Let’s find the correlation r for three data sets that we looked at last class.
best<-read.file("/home/emesekennedy/Data/Ch2/bestcountries.txt", sep="\t", header=T)
## Reading data with read.table()
xyplot(GDPPerCap~Unemployment, data=best)
cor(GDPPerCap~Unemployment, data=best)
## [1] -0.3655093
By looking at the scatterplot, the relationship between the two variables does not seem to be linear. This is confirmed by the r value of -0.366 which is close to zero. The r value indicates that there is a very weak negative linear relationship between the two variables.
spam<-read.file("/home/emesekennedy/Data/Ch2/spam.txt", sep="\t", header=T)
## Reading data with read.table()
xyplot(SpamsPerDay~Bots, data=spam)
cor(SpamsPerDay~Bots, data=spam)
## [1] 0.8839139
By looking at the scatterplot, the relationship between the two variables seems to be fairly linear. This is confirmed by the r value of 0.88 which indicates that there is a moderate positive linear relationship between the two variables.
debt<-read.file("/home/emesekennedy/Data/Ch2/debt.txt", sep="\t", header=T)
## Reading data with read.table()
xyplot(Debt2007~Debt2006, data=debt)
cor(Debt2007~Debt2006, data=debt)
## [1] 0.9971255
By looking at the scatterplot, the relationship between the two variables seems to be strongly linear. This is confirmed by the r value of 0.997 which indicates that there is a strong positive linear relationship between the two variables.
Refer to the handout from class for a step-by-step guide on how to do least-squares regression on this example. Below are the commands that correspond to the problems on the handout.
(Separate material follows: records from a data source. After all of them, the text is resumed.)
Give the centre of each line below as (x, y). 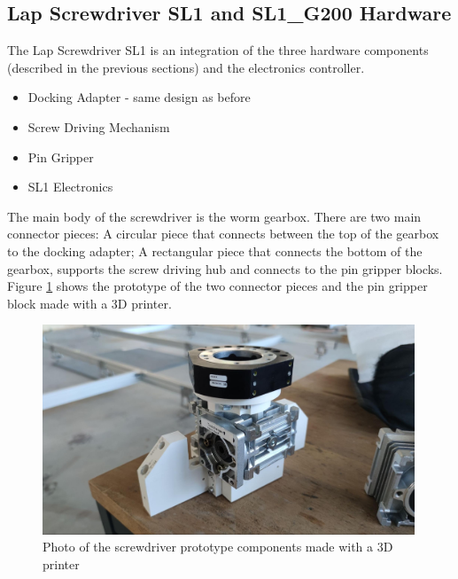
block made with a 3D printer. (89, 303)
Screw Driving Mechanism (99, 126)
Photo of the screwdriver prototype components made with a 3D (218, 547)
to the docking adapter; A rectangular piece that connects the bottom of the (215, 250)
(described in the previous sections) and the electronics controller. (186, 67)
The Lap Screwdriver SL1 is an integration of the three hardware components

fidget<-read.file("/home/emesekennedy/Data/Ch2/fidget.txt")
## Reading data with read.table()
xyplot(Fat~NEA, data=fidget)
We can use the following command to get a quick visual representation of are data with a regression line. Note; this command does not give the equation of our regression line, so we cannot use it for analysis.
xyplot(Fat~NEA, data=fidget, panel=panel.lmbands)
Use a built-in R command to fit our data with a regression line.
reg<-lm(Fat~NEA, data=fidget)
reg
##
## Call:
## lm(formula = Fat ~ NEA, data = fidget)
##
## Coefficients:
## (Intercept) NEA
## 3.505123 -0.003441
The slope of the regression line is -0.0034 and the intercept is 3.5.
The below command gives a lot more information about the regression line. we will talk about what some of these things mean later.
summary(reg)
##
## Call:
## lm(formula = Fat ~ NEA, data = fidget)
##
## Residuals:
## Min 1Q Median 3Q Max
## -1.1091 -0.3904 -0.1039 0.4125 1.6439
##
## Coefficients:
## Estimate Std. Error t value Pr(>|t|)
## (Intercept) 3.5051229 0.3036164 11.545 1.53e-08 ***
## NEA -0.0034415 0.0007414 -4.642 0.000381 ***
## ---
## Signif. codes: 0 '***' 0.001 '**' 0.01 '*' 0.05 '.' 0.1 ' ' 1
##
## Residual standard error: 0.7399 on 14 degrees of freedom
## Multiple R-squared: 0.6061, Adjusted R-squared: 0.578
## F-statistic: 21.55 on 1 and 14 DF, p-value: 0.000381
Create a function using the regression line we found.
f<-makeFun(reg)
Plot the data again.
xyplot(Fat~NEA, data=fidget)
Add the regression line we found to the scatterplot.
plotFun(f(NEA)~NEA,data=fidget,add=T)
Use the regression line to predict fat gain for a person whose NEA increases by 400 calories by overeating.
f(NEA=400)
## 1
## 2.128528
The fat gain of the person is approximately 2.13 kg.
Use the regression line to predict fat gain for a person whose NEA increases by 1500 calories by overeating.
f(NEA=1500)
## 1
## -1.657108
The fat gain of the person is approximately -1.66 kg, but this prediction is not reasonable because NEA=1500 is far outside of the range of values for NEA in our data.
Now let’s find the slope b1 of a least-squares regression line using the formula we learned.
b1<-cor(Fat~NEA, data=fidget)*(sd(~Fat, data=fidget)/sd(~NEA, data=fidget))
b1
## [1] -0.003441487
Now let’s find the intercept b0 of a least-squares regression line using the formula we learned.
b0<-mean(~Fat, data=fidget)-b1*mean(~NEA, data=fidget)
b0
## [1] 3.505123
The slope and intercept of the least-squares regression line are the same as the slope and intercept of the regression line we found using the built-in R command. This confirms that the built-in R command uses the method of least-squares to find a regression line.